CANBERRA: High-powered reps from government departments are sitting down with supermarket organisers and supply-chain operators in a bid to prevent the current panic-buying craze that has seen vast rows of empty shelves in most supermarts – and tackle other emerging supermarket problems, including unnecessary checkout delays.

Spurred on by the Australian Competition and Consumer Commission and the Department of Home Affairs, the newly formed Supermarket Taskforce at this stage involves representatives from major chains Coles, Woolworths, Aldi and IGA. They are being encouraged to work together in a way that might normally be frowned on as collusion.

In one case, the grocery chains this week got together to ask the Government and Aussie banks to raise the current $100 limit on contactless card transactions to $250, there-by preventing hundreds of thousands of customers having to stab away at PIN-pad keys during the current pandemic.

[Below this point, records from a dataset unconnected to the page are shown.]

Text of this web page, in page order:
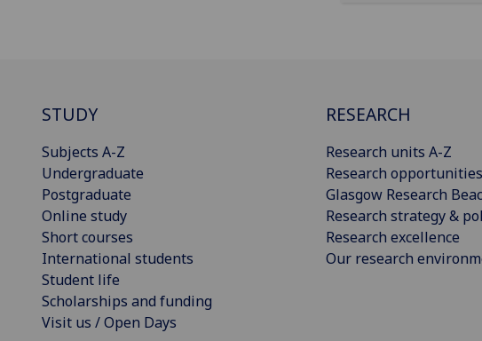
STUDY
Subjects A-Z
Undergraduate
Postgraduate
Online study
Short courses
International students
Student life
Scholarships and funding
Visit us / Open Days
RESEARCH
Research units A-Z
Research
Glasgow Research
Research strategy &
Research excellence
Our research
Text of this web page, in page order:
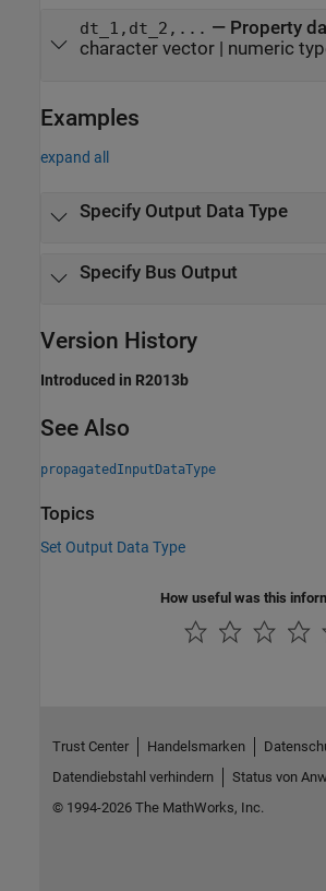
dt_1,dt_2,... — Property
character vector | numeric
Examples
expand all
Specify Output Data Type
Specify Bus Output
Version History
Introduced in R2013b
See Also
propagatedInputDataType
Topics
Set Output Data Type
How useful was this
Trust Center Handelsmarken
Datendiebstahl verhindern
Status von
© 1994-2026 The MathWorks, Inc.
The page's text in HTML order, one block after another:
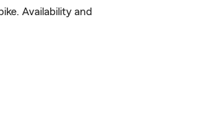
Availability and
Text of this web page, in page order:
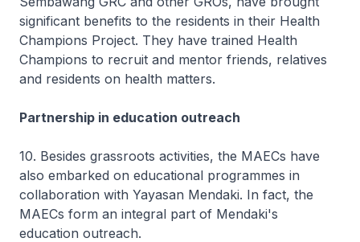
significant benefits to the residents in their Health
Champions Project. They have trained Health
Champions to recruit and mentor friends, relatives
and residents on health matters.
Partnership in education outreach
10. Besides grassroots activities, the MAECs have
also embarked on educational programmes in
collaboration with Yayasan Mendaki. In fact, the
MAECs form an integral part of Mendaki's
education outreach.
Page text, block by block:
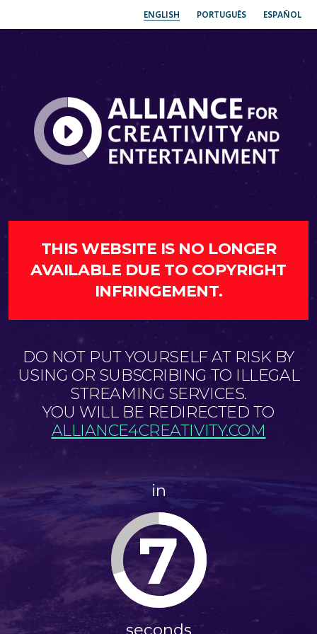
ENGLISH PORTUGUÊS ESPAÑOL
THIS WEBSITE IS NO LONGER
AVAILABLE DUE TO COPYRIGHT
INFRINGEMENT.
DO NOT PUT YOURSELF AT RISK BY
USING OR SUBSCRIBING TO ILLEGAL
STREAMING SERVICES.
YOU WILL BE REDIRECTED TO
ALLIANCE4CREATIVITY.COM
in
7
seconds
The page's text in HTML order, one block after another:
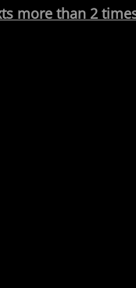
more than 2
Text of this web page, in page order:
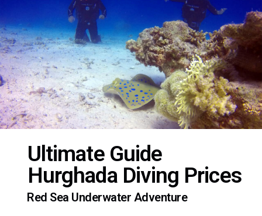
Ultimate Guide
Hurghada Diving Prices
Red Sea Underwater Adventure
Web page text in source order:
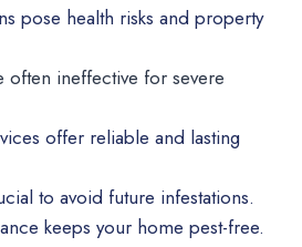
pose health risks and property
often ineffective for severe
offer reliable and lasting
to avoid future infestations.
keeps your home pest-free.
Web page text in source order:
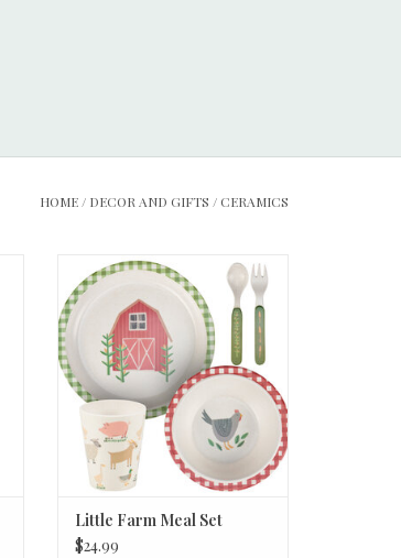
HOME / DECOR AND GIFTS / CERAMICS
Little Farm Meal Set
ADD TO CART
Little Farm Meal Set
$24.99
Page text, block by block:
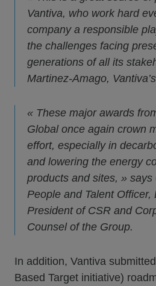
Vantiva, who work hard
company a responsible
the challenges facing
generations of all its
Martinez-Amago,
« These major awards
Global once again crown
effort, especially in
and lowering the energy
products and sites, »
People and Talent Officer,
President of CSR and
Counsel of the Group.
In addition, Vantiva
Based Target initiative)
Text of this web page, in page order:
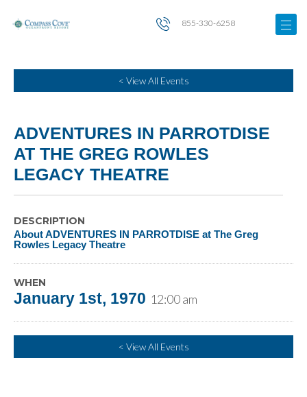
855-330-6258
< View All Events
ADVENTURES IN PARROTDISE
AT THE GREG ROWLES
LEGACY THEATRE
DESCRIPTION
About ADVENTURES IN PARROTDISE at The Greg
Rowles Legacy Theatre
WHEN
January 1st, 1970 12:00 am
< View All Events

Woolies chief Brad Banducci yesterday told ABC Radio the supermarts are encouraging such tap-and-go processing, not only because it’s quicker, but because “the fewer touchpoints involved, the less risk there is in the store.” 

Banducci said the proposed $250 extension would see 350,000 fewer physical interactions required between customers and PIN pads – though it wasn’t clear whether yesterday whether this number of keystrokes would be saved daily, weekly or monthly.

Coles and Woolies are also understood to be discussing putting new limits on many stock items to prevent binge-buying like last week’s extraordinary raids on toilet paper shelves.